Assigned task:
Using the listing below, copy exactly the lines from the one containing "drastically from year" to the one containing "Every PEO broker wants to add value for their", both lines included, and no others.

*** Opening Exercise inputs ***

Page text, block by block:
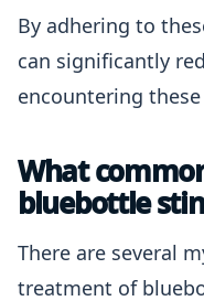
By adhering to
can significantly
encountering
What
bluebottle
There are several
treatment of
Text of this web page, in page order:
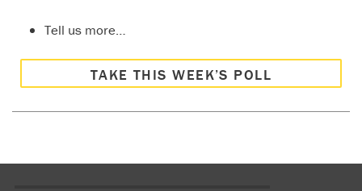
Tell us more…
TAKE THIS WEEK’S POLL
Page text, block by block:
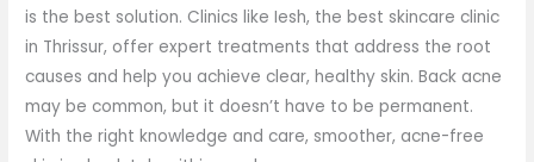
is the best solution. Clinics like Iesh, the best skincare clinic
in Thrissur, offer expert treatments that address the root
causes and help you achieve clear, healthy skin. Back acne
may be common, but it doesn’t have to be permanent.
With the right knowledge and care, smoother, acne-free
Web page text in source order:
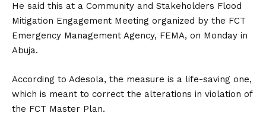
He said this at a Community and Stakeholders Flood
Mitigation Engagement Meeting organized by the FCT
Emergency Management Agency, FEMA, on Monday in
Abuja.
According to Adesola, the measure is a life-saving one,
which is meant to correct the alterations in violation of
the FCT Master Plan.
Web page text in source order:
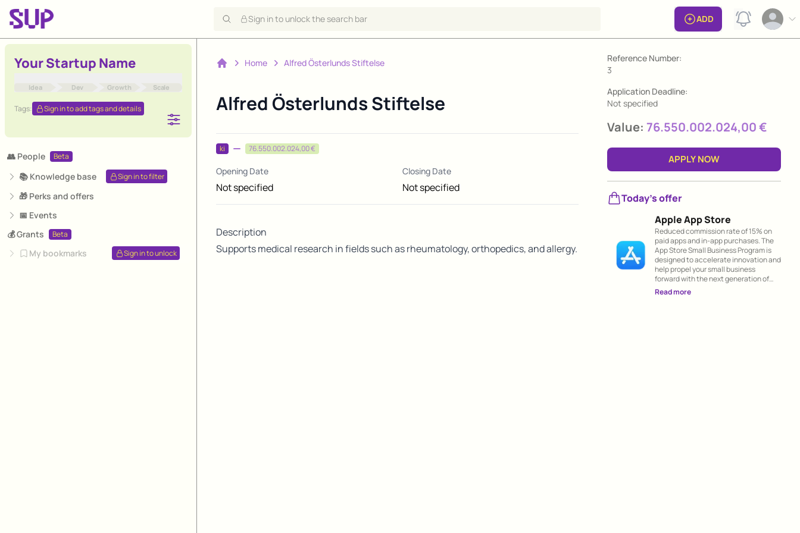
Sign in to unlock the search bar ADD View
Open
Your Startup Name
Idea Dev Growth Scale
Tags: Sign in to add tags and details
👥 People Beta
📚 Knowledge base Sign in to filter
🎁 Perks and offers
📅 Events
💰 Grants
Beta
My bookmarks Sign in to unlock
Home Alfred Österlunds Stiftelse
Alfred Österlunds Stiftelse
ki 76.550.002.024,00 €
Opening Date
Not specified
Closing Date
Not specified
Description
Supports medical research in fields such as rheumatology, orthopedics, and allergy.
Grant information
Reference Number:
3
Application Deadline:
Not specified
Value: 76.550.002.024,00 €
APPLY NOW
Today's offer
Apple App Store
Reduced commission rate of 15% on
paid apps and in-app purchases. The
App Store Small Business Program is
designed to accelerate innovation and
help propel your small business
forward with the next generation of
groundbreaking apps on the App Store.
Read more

*** Closing Exercise inputs ***
*** Opening Exercise inputs ***

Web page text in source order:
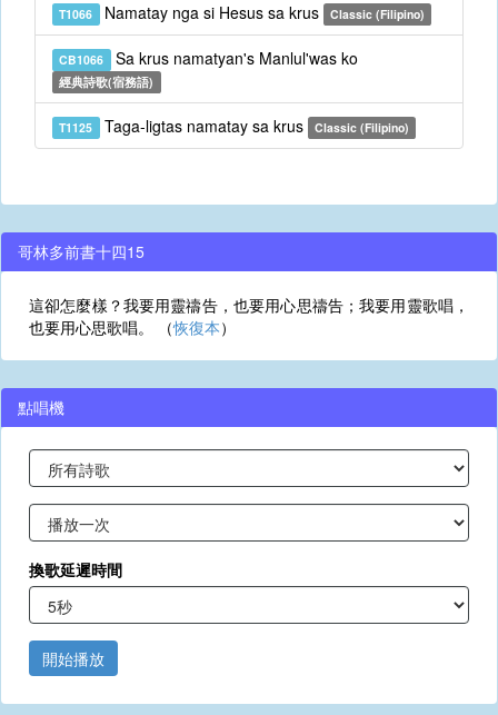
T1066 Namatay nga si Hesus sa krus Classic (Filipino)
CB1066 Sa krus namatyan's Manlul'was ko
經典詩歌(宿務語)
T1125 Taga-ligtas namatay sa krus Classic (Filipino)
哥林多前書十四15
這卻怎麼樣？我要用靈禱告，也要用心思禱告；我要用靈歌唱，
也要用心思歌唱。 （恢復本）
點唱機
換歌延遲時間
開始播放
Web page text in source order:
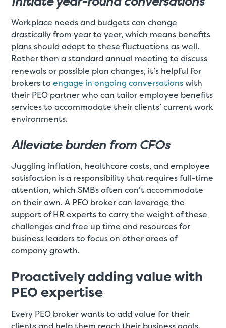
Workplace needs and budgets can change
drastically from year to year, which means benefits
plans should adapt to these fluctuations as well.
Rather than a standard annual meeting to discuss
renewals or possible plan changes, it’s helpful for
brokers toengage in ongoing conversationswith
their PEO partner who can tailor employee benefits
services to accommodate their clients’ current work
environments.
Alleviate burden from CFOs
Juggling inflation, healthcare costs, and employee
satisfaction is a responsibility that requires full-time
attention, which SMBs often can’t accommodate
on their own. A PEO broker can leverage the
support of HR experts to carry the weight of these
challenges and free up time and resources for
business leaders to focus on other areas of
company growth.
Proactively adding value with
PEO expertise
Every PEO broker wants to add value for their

*** Closing Exercise inputs ***
*** Opening Exercise inputs ***

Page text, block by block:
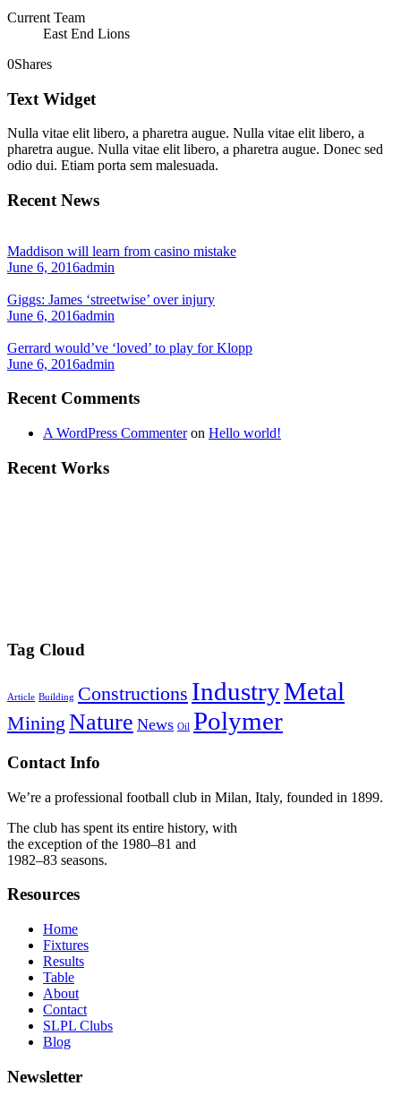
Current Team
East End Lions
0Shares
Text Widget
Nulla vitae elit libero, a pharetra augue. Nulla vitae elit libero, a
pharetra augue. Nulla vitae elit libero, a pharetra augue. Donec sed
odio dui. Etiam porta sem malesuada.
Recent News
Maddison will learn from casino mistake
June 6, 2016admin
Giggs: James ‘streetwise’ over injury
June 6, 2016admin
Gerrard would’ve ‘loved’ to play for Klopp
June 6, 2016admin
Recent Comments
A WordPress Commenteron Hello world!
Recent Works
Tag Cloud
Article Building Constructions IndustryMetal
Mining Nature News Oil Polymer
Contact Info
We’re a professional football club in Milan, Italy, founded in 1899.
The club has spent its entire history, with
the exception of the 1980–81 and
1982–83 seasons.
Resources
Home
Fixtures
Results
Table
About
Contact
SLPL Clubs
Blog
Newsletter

*** Closing Exercise inputs ***

Your response:
drastically from year to year, which means benefits
plans should adapt to these fluctuations as well.
Rather than a standard annual meeting to discuss
renewals or possible plan changes, it’s helpful for
brokers toengage in ongoing conversationswith
their PEO partner who can tailor employee benefits
services to accommodate their clients’ current work
environments.
Alleviate burden from CFOs
Juggling inflation, healthcare costs, and employee
satisfaction is a responsibility that requires full-time
attention, which SMBs often can’t accommodate
on their own. A PEO broker can leverage the
support of HR experts to carry the weight of these
challenges and free up time and resources for
business leaders to focus on other areas of
company growth.
Proactively adding value with
PEO expertise
Every PEO broker wants to add value for their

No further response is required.